PROBLEM REQUIREMENTS
Lines from the line with "good as SPA pools. [111, 144]" to the line with "Pause extra debt" in the entries below, and only those, must be output exactly, with both ends included.
------
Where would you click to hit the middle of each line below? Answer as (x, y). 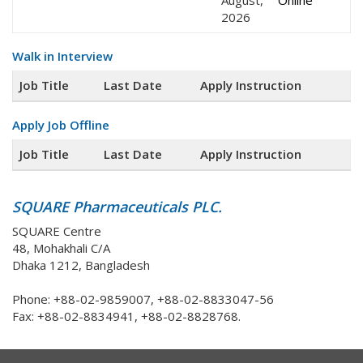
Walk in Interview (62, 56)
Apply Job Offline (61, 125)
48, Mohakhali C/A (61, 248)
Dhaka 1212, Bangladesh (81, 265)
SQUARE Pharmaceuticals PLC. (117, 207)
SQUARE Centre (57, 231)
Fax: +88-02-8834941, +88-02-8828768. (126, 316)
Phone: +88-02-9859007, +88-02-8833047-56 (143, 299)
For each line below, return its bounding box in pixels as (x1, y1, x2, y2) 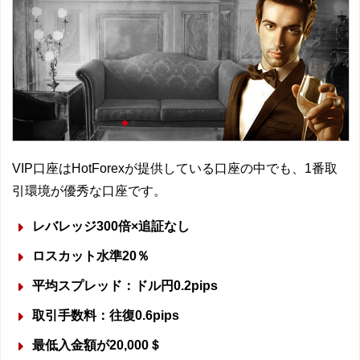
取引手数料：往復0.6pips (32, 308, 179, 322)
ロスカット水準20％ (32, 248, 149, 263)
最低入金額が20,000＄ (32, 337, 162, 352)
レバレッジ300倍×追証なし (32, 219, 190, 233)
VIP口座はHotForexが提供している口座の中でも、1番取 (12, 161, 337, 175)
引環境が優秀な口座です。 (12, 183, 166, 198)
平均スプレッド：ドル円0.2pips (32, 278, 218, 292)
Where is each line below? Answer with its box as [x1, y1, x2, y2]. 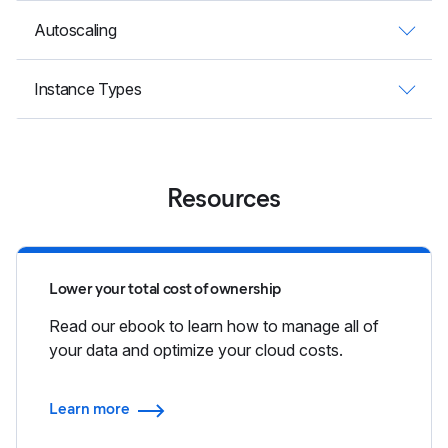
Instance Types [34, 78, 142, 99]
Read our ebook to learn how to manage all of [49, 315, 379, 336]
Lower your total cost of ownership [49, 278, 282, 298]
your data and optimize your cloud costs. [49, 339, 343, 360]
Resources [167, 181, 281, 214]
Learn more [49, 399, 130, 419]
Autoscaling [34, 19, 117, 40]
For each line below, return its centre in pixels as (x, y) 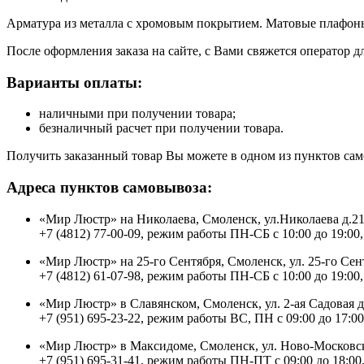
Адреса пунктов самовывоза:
------
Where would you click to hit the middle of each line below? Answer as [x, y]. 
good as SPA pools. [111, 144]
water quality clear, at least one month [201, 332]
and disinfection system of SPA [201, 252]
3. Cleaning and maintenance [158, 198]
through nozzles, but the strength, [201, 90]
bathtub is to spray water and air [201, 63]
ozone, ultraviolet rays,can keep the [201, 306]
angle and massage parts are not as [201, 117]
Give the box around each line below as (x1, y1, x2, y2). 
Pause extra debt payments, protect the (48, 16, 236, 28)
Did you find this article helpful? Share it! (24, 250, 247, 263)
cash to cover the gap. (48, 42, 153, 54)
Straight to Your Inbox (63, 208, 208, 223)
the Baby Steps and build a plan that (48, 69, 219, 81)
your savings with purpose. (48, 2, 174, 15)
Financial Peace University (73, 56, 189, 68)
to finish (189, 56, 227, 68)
------
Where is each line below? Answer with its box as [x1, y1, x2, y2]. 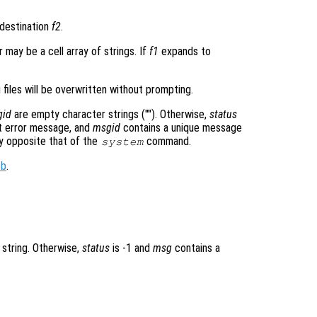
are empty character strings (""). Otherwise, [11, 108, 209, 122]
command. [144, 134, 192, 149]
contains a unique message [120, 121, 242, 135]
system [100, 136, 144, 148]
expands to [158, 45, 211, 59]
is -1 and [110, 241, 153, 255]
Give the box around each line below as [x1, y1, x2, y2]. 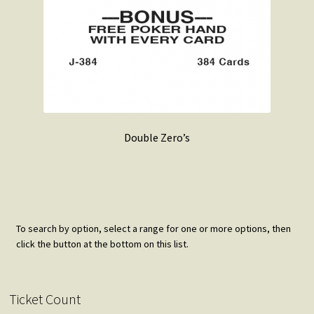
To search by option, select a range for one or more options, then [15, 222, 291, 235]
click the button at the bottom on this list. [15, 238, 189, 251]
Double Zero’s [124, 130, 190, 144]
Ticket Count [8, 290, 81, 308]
------
ANSWER FOR THIS EXERCISE
good as SPA pools. [111, 144]
water quality clear, at least one month [201, 332]
and disinfection system of SPA [201, 252]
3. Cleaning and maintenance [158, 198]
through nozzles, but the strength, [201, 90]
bathtub is to spray water and air [201, 63]
ozone, ultraviolet rays,can keep the [201, 306]
angle and massage parts are not as [201, 117]
Give the box around each line below as (x1, y1, x2, y2). 
Pause extra debt payments, protect the (48, 16, 236, 28)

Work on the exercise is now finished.